VULNERABILITIES AND PATCHES

• A patch has been released for CVE-2025-31324 and CVE-2025-42999, two SAP NetWeaver Visual Composer flaws that, when chained, enable unauthenticated remote code execution. These vulnerabilities have been exploited in the wild by ransomware groups such as RansomEXX and BianLian, as well as Chinese APTs to deploy web shells, Brute Ratel, and PipeMagic malware, compromising over 580 instances, including critical infrastructure.

Check Point IPS and Threat Emulation provide protection against this threat (SAP NetWeaver Remote Code Execution (CVE-2025-31324); Ransomware.Win.Ransomexx.glat; Ransomware.Wins.BianLian.ta.*; Ransomware.Wins.BianLian; Backdoor.Wins.BianLian; HackTool.Wins.BianLian)

• Fortinet has issued security updates addressing a critical remote code execution vulnerability (CVE-2025-32756), exploited as a zero-day in attacks on FortiVoice enterprise phone systems. The stack-based overflow flaw also affects additional Fortinet devices, including FortiMail, FortiNDR, FortiRecorder, and FortiCamera. Successful exploitation by a remote, unauthenticated attacker could result in arbitrary code or command execution via maliciously crafted HTTP requests.
• Google has released a patch for a high-severity flaw (CVE-2025-4664) in its Chrome web browser, which if exploited, could lead to full account takeover. The vulnerability allows attackers to leak cross-origin data via malicious HTML. Evidence of this exploit existing in the wild has been reported, although it remains uncertain whether it has been utilized in attacks.

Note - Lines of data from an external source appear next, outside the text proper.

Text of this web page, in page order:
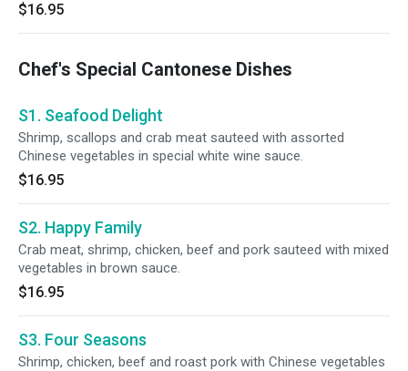
$16.95
Chef's Special Cantonese Dishes
S1. Seafood Delight
Shrimp, scallops and crab meat sauteed with assorted
Chinese vegetables in special white wine sauce.
$16.95
S2. Happy Family
Crab meat, shrimp, chicken, beef and pork sauteed with mixed
vegetables in brown sauce.
$16.95
S3. Four Seasons
Shrimp, chicken, beef and roast pork with Chinese vegetables
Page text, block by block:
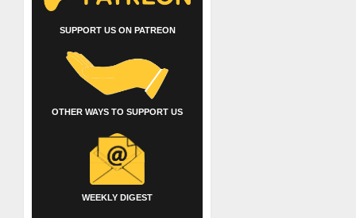
SUPPORT US ON PATREON
OTHER WAYS TO SUPPORT US
WEEKLY DIGEST
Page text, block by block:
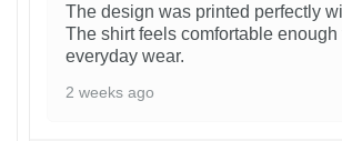
The design was printed perfectly
The shirt feels comfortable enough
everyday wear.
2 weeks ago
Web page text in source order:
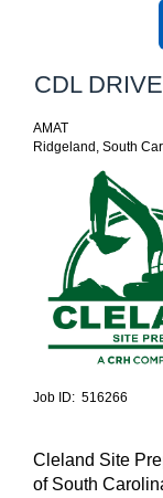
CDL
AMAT
Ridgeland, South
Job ID: 516266
Cleland Site
of South
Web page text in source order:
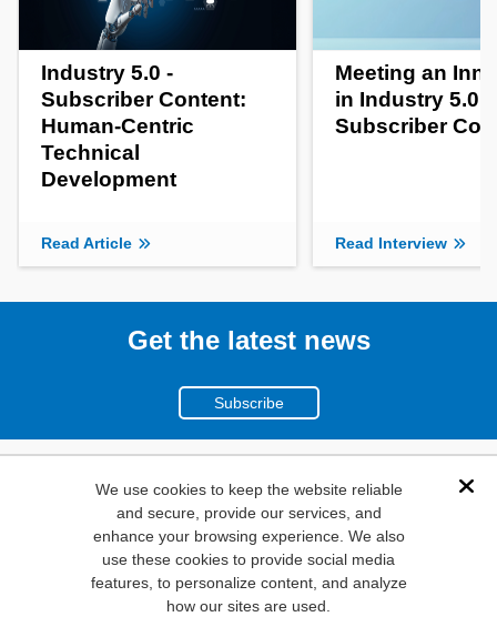
We use cookies to keep the website reliable
and secure, provide our services, and
enhance your browsing experience. We also
use these cookies to provide social media
features, to personalize content, and analyze
how our sites are used.
Industry 5.0 -
Subscriber Content:
Human-Centric
Technical
Development
Read Article
Meeting an
in Industry 5.0 -
Subscriber
Read Interview
Get the latest news
Subscribe
(800)
346-6873
1000
N. Main St. Mansfield,
TX. 76063
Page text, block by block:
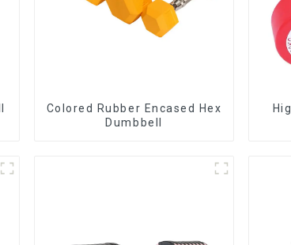
Colored Rubber Encased Hex
Dumbbell
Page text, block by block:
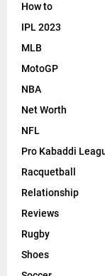
How to
IPL 2023
MLB
MotoGP
NBA
Net Worth
NFL
Pro Kabaddi
Racquetball
Relationship
Reviews
Rugby
Shoes
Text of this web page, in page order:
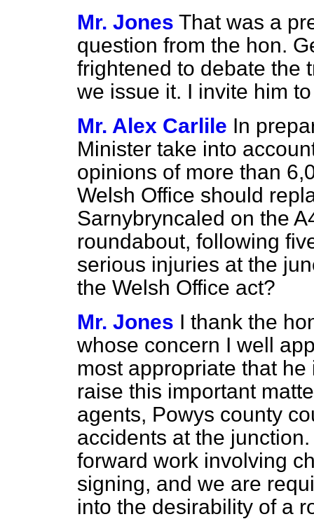
Mr. Jones That was a
question from the hon.
frightened to debate the
we issue it. I invite him
Mr. Alex Carlile In
Minister take into
opinions of more than
Welsh Office should
Sarnybryncaled on the
roundabout, following
serious injuries at the
the Welsh Office act?
Mr. Jones I thank the
whose concern I well
most appropriate that
raise this important
agents, Powys county
accidents at the
forward work involving
signing, and we are
into the desirability of a

THREAT INTELLIGENCE REPORTS

• Check Point Research identified a large-scale phishing campaign using fake email quarantine alerts to steal credentials. The attackers, who managed to send out 32,000 malicious emails to 6,358 customers from compromised accounts of three different domains, employed manipulative subject lines to create an illusion of urgency and legitimacy, compelling the recipients to act. Most targets were in North America (90%), with others in Europe and Australia.
• Check Point Research found a sophisticated phishing campaign targeting healthcare organizations, impersonating medical service providers like Zocdoc. The campaign, which started on March 20, launched cyber attacks on healthcare organizations resulting in over 276 million patient records being compromised. The threat actors’ goal is to steal patient data, build identity kits, and use them for psychological warfare or fraud, including medical services.
• Check Point Research uncovered a 94% surge in weekly cyberattacks towards telecommunications infrastructure in Q1 2025, driven by growing reliance on 5G, AI, and automation. These threats risk disrupting national services, emergency response, and financial systems.
• Check Point Research reports a sharp rise in ransomware attacks in 2025, driven by RaaS and AI-generated malware. Ransomware has evolved into multi-stage extortion targeting data, uptime, and public trust – especially in US business, manufacturing, and retail sectors. Tactics now include data extortion, disinformation, and AI-assisted targeting.